- **Work item**: Restate word for word every line from the top of the data below down through the line that holds "يمكن للعملاء الكرام".

- **Dataset records**:
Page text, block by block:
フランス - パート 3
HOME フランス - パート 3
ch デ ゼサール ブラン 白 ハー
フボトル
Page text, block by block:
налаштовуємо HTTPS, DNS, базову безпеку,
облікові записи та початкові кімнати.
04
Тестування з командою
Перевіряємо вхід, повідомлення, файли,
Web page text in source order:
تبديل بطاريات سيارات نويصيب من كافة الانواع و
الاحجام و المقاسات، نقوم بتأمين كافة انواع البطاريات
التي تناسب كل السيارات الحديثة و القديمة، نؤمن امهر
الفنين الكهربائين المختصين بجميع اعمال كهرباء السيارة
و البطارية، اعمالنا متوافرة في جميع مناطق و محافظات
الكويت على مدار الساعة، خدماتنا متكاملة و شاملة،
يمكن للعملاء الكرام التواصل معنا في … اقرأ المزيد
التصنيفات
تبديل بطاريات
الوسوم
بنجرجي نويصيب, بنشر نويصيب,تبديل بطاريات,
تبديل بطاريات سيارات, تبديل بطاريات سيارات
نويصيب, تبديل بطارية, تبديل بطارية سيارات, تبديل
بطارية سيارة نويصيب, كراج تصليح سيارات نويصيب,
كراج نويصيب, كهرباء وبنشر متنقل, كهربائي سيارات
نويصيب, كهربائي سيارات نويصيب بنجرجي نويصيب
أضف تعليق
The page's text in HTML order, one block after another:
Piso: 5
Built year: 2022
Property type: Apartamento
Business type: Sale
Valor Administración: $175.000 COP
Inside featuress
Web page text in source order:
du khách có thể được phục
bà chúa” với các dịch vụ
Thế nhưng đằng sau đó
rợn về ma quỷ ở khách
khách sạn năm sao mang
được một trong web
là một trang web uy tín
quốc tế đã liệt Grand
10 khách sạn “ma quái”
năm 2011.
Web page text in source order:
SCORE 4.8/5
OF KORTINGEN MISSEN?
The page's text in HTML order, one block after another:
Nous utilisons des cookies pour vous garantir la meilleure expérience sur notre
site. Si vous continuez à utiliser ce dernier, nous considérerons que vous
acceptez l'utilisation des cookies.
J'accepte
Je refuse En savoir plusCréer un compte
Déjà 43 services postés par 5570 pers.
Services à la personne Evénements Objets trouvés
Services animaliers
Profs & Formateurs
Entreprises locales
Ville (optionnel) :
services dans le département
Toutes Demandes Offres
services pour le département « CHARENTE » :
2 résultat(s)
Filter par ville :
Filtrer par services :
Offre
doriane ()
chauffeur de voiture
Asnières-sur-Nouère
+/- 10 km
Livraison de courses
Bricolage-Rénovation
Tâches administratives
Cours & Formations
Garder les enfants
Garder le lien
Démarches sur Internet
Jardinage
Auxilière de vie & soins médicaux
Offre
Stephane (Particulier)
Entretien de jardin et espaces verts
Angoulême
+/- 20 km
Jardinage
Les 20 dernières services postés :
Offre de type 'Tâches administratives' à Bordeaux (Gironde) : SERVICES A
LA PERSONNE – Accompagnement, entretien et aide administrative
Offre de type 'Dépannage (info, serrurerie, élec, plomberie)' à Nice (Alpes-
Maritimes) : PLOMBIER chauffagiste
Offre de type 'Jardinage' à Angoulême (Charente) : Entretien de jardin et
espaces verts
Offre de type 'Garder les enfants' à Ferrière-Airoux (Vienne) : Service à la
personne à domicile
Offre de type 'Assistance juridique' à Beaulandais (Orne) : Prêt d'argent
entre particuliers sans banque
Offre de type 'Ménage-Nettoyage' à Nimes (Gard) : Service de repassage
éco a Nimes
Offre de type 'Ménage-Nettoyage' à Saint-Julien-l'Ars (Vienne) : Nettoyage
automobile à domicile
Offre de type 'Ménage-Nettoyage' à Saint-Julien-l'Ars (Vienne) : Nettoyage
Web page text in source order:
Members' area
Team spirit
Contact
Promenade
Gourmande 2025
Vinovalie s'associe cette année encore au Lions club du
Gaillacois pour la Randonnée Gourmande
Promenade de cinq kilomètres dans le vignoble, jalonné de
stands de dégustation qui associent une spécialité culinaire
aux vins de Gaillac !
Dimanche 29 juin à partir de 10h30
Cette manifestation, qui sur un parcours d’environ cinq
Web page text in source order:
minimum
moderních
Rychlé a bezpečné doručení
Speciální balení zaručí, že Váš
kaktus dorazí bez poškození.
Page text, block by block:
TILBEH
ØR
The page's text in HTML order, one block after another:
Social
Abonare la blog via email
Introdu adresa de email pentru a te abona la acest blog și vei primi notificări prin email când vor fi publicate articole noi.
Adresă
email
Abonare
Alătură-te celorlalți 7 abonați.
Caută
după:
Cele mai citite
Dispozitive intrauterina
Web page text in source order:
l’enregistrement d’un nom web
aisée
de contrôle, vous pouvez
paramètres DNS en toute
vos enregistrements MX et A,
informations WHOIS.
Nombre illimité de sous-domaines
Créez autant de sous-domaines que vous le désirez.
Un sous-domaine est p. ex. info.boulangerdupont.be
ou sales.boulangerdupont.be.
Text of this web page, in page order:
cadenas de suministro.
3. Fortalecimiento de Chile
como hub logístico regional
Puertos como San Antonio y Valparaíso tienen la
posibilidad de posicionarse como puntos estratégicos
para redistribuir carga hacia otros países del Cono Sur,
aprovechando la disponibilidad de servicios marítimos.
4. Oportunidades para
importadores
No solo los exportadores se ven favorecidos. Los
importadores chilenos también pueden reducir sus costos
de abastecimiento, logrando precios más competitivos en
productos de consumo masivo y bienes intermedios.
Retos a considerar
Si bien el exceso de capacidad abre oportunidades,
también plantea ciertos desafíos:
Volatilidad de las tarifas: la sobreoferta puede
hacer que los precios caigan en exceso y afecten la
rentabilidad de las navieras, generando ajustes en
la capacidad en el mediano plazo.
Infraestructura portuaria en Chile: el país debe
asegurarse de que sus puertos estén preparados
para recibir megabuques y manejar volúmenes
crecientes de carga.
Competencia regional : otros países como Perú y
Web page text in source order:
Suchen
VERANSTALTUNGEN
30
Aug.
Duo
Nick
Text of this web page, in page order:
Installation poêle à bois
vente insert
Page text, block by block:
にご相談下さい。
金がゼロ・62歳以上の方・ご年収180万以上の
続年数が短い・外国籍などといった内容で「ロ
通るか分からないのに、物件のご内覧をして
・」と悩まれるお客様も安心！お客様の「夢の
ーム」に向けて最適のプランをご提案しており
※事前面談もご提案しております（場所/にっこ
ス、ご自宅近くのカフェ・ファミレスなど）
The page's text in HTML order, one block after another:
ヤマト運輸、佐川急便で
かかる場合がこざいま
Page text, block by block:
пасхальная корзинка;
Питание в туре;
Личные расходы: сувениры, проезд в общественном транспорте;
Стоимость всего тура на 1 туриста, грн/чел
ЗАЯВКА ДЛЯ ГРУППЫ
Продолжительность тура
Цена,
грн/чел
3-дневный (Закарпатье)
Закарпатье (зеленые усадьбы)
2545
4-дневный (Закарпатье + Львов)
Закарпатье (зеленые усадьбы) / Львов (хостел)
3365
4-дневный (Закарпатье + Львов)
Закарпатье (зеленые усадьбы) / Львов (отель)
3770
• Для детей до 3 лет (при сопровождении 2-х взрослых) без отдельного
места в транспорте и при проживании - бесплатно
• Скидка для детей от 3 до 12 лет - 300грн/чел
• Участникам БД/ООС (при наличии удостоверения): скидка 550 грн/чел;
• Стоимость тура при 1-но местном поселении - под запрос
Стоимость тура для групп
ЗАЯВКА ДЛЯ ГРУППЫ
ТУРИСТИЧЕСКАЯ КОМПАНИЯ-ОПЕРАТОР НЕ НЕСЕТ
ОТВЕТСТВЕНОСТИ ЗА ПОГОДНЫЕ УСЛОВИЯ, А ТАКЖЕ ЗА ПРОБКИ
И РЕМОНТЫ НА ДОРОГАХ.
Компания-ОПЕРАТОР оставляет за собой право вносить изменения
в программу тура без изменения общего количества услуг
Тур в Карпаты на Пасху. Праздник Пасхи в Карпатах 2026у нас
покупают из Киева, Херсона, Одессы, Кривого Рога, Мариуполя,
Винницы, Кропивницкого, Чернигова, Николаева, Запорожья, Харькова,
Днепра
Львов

- **Exercise answer**:
Page text, block by block:
フランス - パート 3
HOME フランス - パート 3
ch デ ゼサール ブラン 白 ハー
フボトル
Page text, block by block:
налаштовуємо HTTPS, DNS, базову безпеку,
облікові записи та початкові кімнати.
04
Тестування з командою
Перевіряємо вхід, повідомлення, файли,
Web page text in source order:
تبديل بطاريات سيارات نويصيب من كافة الانواع و
الاحجام و المقاسات، نقوم بتأمين كافة انواع البطاريات
التي تناسب كل السيارات الحديثة و القديمة، نؤمن امهر
الفنين الكهربائين المختصين بجميع اعمال كهرباء السيارة
و البطارية، اعمالنا متوافرة في جميع مناطق و محافظات
الكويت على مدار الساعة، خدماتنا متكاملة و شاملة،
يمكن للعملاء الكرام التواصل معنا في … اقرأ المزيد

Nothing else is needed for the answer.